Content starts

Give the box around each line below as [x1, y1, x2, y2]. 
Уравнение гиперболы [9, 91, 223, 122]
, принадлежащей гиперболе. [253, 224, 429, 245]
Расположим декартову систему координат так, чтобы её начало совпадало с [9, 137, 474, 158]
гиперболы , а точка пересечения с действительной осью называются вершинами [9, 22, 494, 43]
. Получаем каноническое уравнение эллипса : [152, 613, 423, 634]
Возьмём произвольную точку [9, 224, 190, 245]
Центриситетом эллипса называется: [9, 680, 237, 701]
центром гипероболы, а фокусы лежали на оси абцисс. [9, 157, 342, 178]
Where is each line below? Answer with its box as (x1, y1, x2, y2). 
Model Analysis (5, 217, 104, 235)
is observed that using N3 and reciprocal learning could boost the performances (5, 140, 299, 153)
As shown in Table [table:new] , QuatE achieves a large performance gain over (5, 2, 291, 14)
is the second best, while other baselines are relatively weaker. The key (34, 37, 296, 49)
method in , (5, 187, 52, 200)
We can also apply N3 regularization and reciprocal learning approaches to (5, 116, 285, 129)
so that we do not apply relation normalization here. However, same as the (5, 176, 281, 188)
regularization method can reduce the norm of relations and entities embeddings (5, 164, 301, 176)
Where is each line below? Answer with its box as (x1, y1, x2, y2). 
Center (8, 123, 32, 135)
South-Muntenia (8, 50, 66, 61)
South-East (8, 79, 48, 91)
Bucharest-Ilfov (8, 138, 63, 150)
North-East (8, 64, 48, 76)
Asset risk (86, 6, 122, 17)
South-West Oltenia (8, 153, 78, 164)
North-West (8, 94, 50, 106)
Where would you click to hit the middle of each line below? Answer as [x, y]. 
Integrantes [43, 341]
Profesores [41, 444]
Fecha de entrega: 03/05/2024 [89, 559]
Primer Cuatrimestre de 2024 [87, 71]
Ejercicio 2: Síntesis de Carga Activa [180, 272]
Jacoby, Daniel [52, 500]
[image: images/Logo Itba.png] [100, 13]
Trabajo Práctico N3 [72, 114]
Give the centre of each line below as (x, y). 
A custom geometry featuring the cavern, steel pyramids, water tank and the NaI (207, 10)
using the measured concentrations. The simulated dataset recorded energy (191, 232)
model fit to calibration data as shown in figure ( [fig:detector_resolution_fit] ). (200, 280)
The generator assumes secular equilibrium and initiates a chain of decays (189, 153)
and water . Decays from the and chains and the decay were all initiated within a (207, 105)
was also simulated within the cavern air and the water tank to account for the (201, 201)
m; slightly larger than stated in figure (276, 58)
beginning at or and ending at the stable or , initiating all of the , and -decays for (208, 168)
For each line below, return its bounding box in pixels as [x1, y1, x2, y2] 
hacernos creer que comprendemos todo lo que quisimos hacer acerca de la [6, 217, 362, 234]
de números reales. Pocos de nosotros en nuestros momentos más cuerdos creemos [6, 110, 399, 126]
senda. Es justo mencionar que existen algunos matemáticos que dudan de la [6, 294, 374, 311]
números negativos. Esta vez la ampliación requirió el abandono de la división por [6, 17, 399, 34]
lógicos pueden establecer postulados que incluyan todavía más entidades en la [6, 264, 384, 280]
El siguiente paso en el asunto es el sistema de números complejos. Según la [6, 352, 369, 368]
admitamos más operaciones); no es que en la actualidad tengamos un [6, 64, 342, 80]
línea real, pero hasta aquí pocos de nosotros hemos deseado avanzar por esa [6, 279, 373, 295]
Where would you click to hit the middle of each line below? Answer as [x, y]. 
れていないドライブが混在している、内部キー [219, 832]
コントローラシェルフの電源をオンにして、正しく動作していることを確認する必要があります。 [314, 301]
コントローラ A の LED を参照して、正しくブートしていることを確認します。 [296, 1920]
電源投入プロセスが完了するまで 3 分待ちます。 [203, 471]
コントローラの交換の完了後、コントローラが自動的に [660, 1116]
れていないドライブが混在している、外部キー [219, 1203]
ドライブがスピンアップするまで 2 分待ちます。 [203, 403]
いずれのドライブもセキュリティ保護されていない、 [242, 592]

Content ends

» EXERCISE INSTRUCTIONS
Please output exactly the lines between the one holding "Model Analysis (5, 217, 104, 235)" and the one holding "is the second" in the records above, inclusive, and nothing more.

» REPLY
Model Analysis (5, 217, 104, 235)
is observed that using N3 and reciprocal learning could boost the performances (5, 140, 299, 153)
As shown in Table [table:new] , QuatE achieves a large performance gain over (5, 2, 291, 14)
is the second best, while other baselines are relatively weaker. The key (34, 37, 296, 49)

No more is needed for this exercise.